The thus determined system model can then be applied in any one of the model-based diagnostic systems as outlined in the introductory part of this specification. It is, however, to be understood that the system model determining process has to be adapted to each respective model-based diagnostic system, since each of those diagnostic systems might require the system model in a specific data configuration and form. In addition, each diagnostic system might require different features of the system model, such as additionally requiring shared functions.
The system-modeling scheme according to the invention brings a couple of advantages. The system model can be determined automatically without requiring manual aid, since all relevant information is already provided by the static and configuration knowledge Although a certain (in most cases mainly manual) effort will have to made in advance for providing the static information, this can be done on a very general base for a, variety of different systems in common. Thus, the invention is in particular useful for diagnosing a plurality of similar system, each system, however, requiring a (slightly) different system model.
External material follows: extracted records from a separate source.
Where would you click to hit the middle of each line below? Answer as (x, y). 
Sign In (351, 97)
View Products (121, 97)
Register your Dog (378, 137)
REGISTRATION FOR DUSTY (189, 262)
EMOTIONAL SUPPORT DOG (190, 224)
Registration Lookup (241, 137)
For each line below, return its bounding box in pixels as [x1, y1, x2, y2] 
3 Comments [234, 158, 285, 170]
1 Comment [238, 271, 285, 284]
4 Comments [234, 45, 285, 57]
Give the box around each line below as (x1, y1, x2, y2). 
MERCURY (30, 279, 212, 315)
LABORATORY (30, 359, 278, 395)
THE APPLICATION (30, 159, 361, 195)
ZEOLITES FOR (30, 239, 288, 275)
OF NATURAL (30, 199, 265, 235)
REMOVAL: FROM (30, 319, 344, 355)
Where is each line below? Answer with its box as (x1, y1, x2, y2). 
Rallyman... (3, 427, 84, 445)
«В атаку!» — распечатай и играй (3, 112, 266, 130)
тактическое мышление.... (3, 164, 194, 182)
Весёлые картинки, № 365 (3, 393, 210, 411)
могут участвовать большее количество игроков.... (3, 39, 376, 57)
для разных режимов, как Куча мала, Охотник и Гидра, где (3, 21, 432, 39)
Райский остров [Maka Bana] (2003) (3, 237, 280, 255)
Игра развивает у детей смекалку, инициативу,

The system model determining process according to the invention further represents an open process that allows a more or less continuous refinement and/or actualization of the system model. Thus, only little (configuration) information is required for the very beginning of a diagnosis process.
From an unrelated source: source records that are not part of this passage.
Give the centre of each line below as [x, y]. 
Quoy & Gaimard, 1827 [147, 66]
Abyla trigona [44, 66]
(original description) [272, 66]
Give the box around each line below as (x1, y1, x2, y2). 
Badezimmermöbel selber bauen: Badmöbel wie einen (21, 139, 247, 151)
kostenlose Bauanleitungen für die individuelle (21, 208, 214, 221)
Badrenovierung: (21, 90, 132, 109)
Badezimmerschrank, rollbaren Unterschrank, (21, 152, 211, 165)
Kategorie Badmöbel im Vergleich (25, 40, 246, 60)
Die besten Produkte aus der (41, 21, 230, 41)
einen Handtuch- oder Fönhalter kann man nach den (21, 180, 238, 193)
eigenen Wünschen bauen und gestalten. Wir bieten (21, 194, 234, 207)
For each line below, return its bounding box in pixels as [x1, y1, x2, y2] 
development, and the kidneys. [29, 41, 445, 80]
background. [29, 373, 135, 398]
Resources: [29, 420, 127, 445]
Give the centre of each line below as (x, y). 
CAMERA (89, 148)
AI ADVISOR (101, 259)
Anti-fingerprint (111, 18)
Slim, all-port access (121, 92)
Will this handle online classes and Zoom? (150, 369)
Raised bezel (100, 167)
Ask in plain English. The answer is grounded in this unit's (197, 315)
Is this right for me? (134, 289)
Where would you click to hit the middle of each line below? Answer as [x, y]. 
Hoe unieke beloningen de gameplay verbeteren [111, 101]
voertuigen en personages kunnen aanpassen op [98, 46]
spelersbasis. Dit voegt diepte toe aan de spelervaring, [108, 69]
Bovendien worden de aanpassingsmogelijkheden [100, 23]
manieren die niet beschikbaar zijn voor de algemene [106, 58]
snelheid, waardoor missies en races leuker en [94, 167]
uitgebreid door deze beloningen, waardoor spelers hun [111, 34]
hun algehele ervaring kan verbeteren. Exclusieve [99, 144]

The invention further allows enhancing the system model even on components that cannot or only hardly be detected by actually scanning the SUT. Moreover, the use of reference data even allows finding problems in not or only little known components, as simply the difference from the reference data indicates problems somewhere in the SUT.
The tests of the test suite to be executed on the SUT can be more specifically selected for the SUT, since the tests are chosen dependent on the actual configuration. When designing tests, only little care has to be taken on general applicability. Strict parameter ranges can be specified instead of going for the least common denominator. E.g., a hard disk controller supports two different modes, like performance mode and secure data mode, but for one particular system it is always operated in the one and same mode. In this case, a test is written preferably for this controller in this particular mode. The other mode is neglected for this system.
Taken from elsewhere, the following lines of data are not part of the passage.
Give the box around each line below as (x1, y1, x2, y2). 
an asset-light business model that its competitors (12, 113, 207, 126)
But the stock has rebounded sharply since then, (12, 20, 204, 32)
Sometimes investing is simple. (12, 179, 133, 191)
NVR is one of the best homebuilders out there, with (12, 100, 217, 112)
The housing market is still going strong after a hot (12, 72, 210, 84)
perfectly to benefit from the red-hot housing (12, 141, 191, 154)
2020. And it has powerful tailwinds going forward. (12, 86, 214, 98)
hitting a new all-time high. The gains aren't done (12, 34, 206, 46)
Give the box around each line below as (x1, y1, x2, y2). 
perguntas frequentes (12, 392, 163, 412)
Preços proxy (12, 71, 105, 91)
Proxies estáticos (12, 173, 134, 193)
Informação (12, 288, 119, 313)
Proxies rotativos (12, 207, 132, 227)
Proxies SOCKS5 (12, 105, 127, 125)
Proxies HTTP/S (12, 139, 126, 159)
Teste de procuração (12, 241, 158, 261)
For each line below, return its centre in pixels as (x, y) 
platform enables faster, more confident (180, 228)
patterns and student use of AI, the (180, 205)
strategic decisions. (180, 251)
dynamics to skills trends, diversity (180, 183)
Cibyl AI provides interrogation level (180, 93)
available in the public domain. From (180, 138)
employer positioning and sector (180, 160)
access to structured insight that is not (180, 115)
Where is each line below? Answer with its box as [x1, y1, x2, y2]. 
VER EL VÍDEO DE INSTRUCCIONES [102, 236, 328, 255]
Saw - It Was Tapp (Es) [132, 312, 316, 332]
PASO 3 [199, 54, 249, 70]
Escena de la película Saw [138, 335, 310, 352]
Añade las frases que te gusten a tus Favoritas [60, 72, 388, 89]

Therefore, the definition of tests becomes simpler than in conventional approaches by cutting complex tests in small, easily manageable units.
Preferably, a first test would detect the mode of the component whereas a second test would be defined especially for this mode. The previously described model building process would then take care of selecting the correct second test. The cost of having more tests to write pays off because of an orthogonal set of test features (not overlapping, unambiguous) and a probable reduction of total test execution time.
It is clear that the invention can be partly or entirely embodied by one or more suitable software programs, which can be stored on or otherwise provided by any kind of data carrier, and which might be executed in or by any suitable data processing unit.